[WHAT THE EXERCISE ASKS] These records are to be written out exactly as they read, minus the pictures.
-=-=-
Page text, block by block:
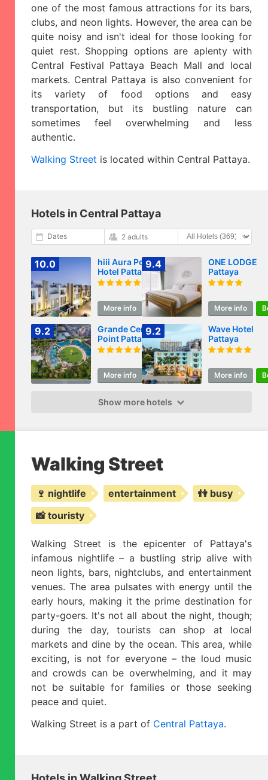
one of the most famous attractions for its bars,
clubs, and neon lights. However, the area can be
quite noisy and isn't ideal for those looking for
quiet rest. Shopping options are aplenty with
Central Festival Pattaya Beach Mall and local
markets. Central Pattaya is also convenient for
its variety of food options and easy
transportation, but its bustling nature can
sometimes feel overwhelming and less
authentic.
Walking Street is located within Central Pattaya.
Hotels in Central Pattaya
Dates 2 adults
10.0
hiii Aura Pool Villa
Hotel Pattaya
Central
More info Book
9.4
ONE LODGE
Pattaya
More info
9.2
Grande Centre
Point Pattaya
More info Book
9.2
Wave Hotel
Pattaya
More info
Show more hotels
Walking Street
🍷 nightlife entertainment
👫 busy
📸 touristy
Walking Street is the epicenter of Pattaya's
infamous nightlife – a bustling strip alive with
neon lights, bars, nightclubs, and entertainment
venues. The area pulsates with energy until the
early hours, making it the prime destination for
party-goers. It's not all about the night, though;
during the day, tourists can shop at local
markets and dine by the ocean. This area, while
exciting, is not for everyone – the loud music
and crowds can be overwhelming, and it may
not be suitable for families or those seeking
peace and quiet.
Walking Street is a part of Central Pattaya.
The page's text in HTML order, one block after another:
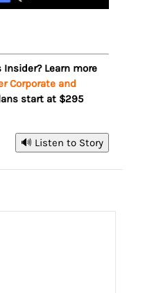
Insider? Learn more
Corporate and
start at $295
🔊 Listen to Story
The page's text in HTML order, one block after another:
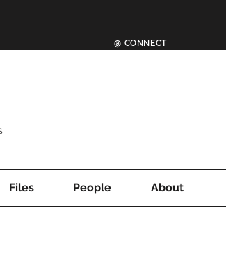
@ CONNECT
Files People About
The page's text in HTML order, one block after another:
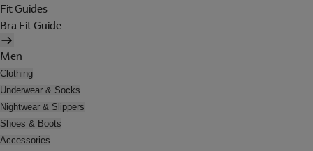
Fit Guides
Bra Fit Guide
Men
Clothing
Underwear & Socks
Nightwear & Slippers
Shoes & Boots
Accessories
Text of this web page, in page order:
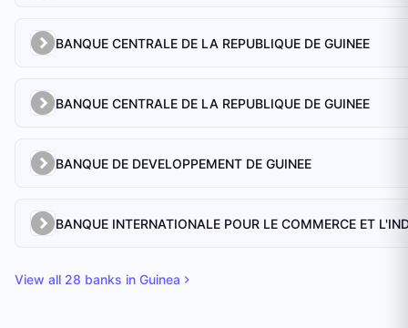
BANQUE CENTRALE DE LA REPUBLIQUE DE GUINEE
BANQUE CENTRALE DE LA REPUBLIQUE DE GUINEE
BANQUE DE DEVELOPPEMENT DE GUINEE
View all 28 banks in Guinea
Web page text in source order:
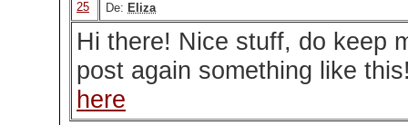
25 De: Eliza
Hi there! Nice stuff, do keep
post again something like
here
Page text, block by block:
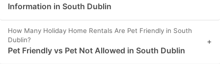
Information in South Dublin
How Many Holiday Home Rentals Are Pet Friendly in South
Dublin?
Pet Friendly vs Pet Not Allowed in South Dublin
+
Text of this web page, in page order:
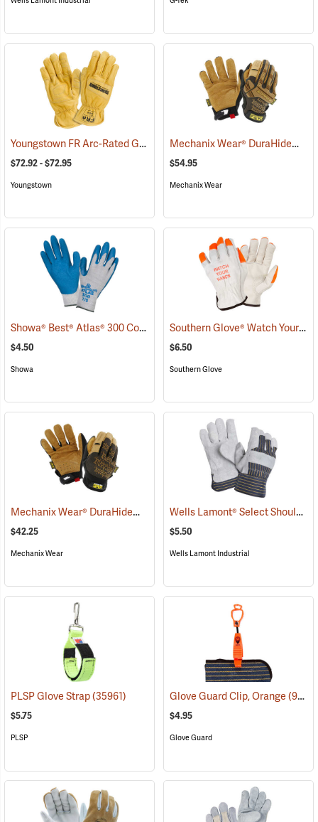
Youngstown FR Arc-Rated Ground Gloves Lined with Kevlar®
$72.92 - $72.95
Youngstown
Mechanix Wear® DuraHide™ Leather M-Pact® Gloves
$54.95
Mechanix Wear
Showa® Best® Atlas® 300 Cotton-Fit Coated Gloves (90807)
$4.50
Showa
Southern Glove® Watch Your Hands Work Gloves
$6.50
Southern Glove
Mechanix Wear® DuraHide™ Original® Leather Gloves (91308)
$42.25
Mechanix Wear
Wells Lamont® Select Shoulder Split Leather Palm Gloves
$5.50
Wells Lamont Industrial
PLSP Glove Strap(35961)
$5.75
PLSP
Glove Guard Clip, Orange(90924)
$4.95
Glove Guard
-=-=-
[TASK RESPONSE]
Page text, block by block:
one of the most famous attractions for its bars,
clubs, and neon lights. However, the area can be
quite noisy and isn't ideal for those looking for
quiet rest. Shopping options are aplenty with
Central Festival Pattaya Beach Mall and local
markets. Central Pattaya is also convenient for
its variety of food options and easy
transportation, but its bustling nature can
sometimes feel overwhelming and less
authentic.
Walking Street is located within Central Pattaya.
Hotels in Central Pattaya
Dates 2 adults
10.0
hiii Aura Pool Villa
Hotel Pattaya
Central
More info Book
9.4
ONE LODGE
Pattaya
More info
9.2
Grande Centre
Point Pattaya
More info Book
9.2
Wave Hotel
Pattaya
More info
Show more hotels
Walking Street
🍷 nightlife entertainment
👫 busy
📸 touristy
Walking Street is the epicenter of Pattaya's
infamous nightlife – a bustling strip alive with
neon lights, bars, nightclubs, and entertainment
venues. The area pulsates with energy until the
early hours, making it the prime destination for
party-goers. It's not all about the night, though;
during the day, tourists can shop at local
markets and dine by the ocean. This area, while
exciting, is not for everyone – the loud music
and crowds can be overwhelming, and it may
not be suitable for families or those seeking
peace and quiet.
Walking Street is a part of Central Pattaya.
The page's text in HTML order, one block after another:
Insider? Learn more
Corporate and
start at $295
🔊 Listen to Story
The page's text in HTML order, one block after another:
@ CONNECT
Files People About
The page's text in HTML order, one block after another:
Fit Guides
Bra Fit Guide
Men
Clothing
Underwear & Socks
Nightwear & Slippers
Shoes & Boots
Accessories
Text of this web page, in page order:
BANQUE CENTRALE DE LA REPUBLIQUE DE GUINEE
BANQUE CENTRALE DE LA REPUBLIQUE DE GUINEE
BANQUE DE DEVELOPPEMENT DE GUINEE
View all 28 banks in Guinea
Web page text in source order:
25 De: Eliza
Hi there! Nice stuff, do keep
post again something like
here
Page text, block by block:
Information in South Dublin
How Many Holiday Home Rentals Are Pet Friendly in South
Dublin?
Pet Friendly vs Pet Not Allowed in South Dublin
+
Text of this web page, in page order:
Youngstown FR Arc-Rated Ground Gloves Lined with Kevlar®
$72.92 - $72.95
Youngstown
Mechanix Wear® DuraHide™ Leather M-Pact® Gloves
$54.95
Mechanix Wear
Showa® Best® Atlas® 300 Cotton-Fit Coated Gloves (90807)
$4.50
Showa
Southern Glove® Watch Your Hands Work Gloves
$6.50
Southern Glove
Mechanix Wear® DuraHide™ Original® Leather Gloves (91308)
$42.25
Mechanix Wear
Wells Lamont® Select Shoulder Split Leather Palm Gloves
$5.50
Wells Lamont Industrial
PLSP Glove Strap(35961)
$5.75
PLSP
Glove Guard Clip, Orange(90924)
$4.95
Glove Guard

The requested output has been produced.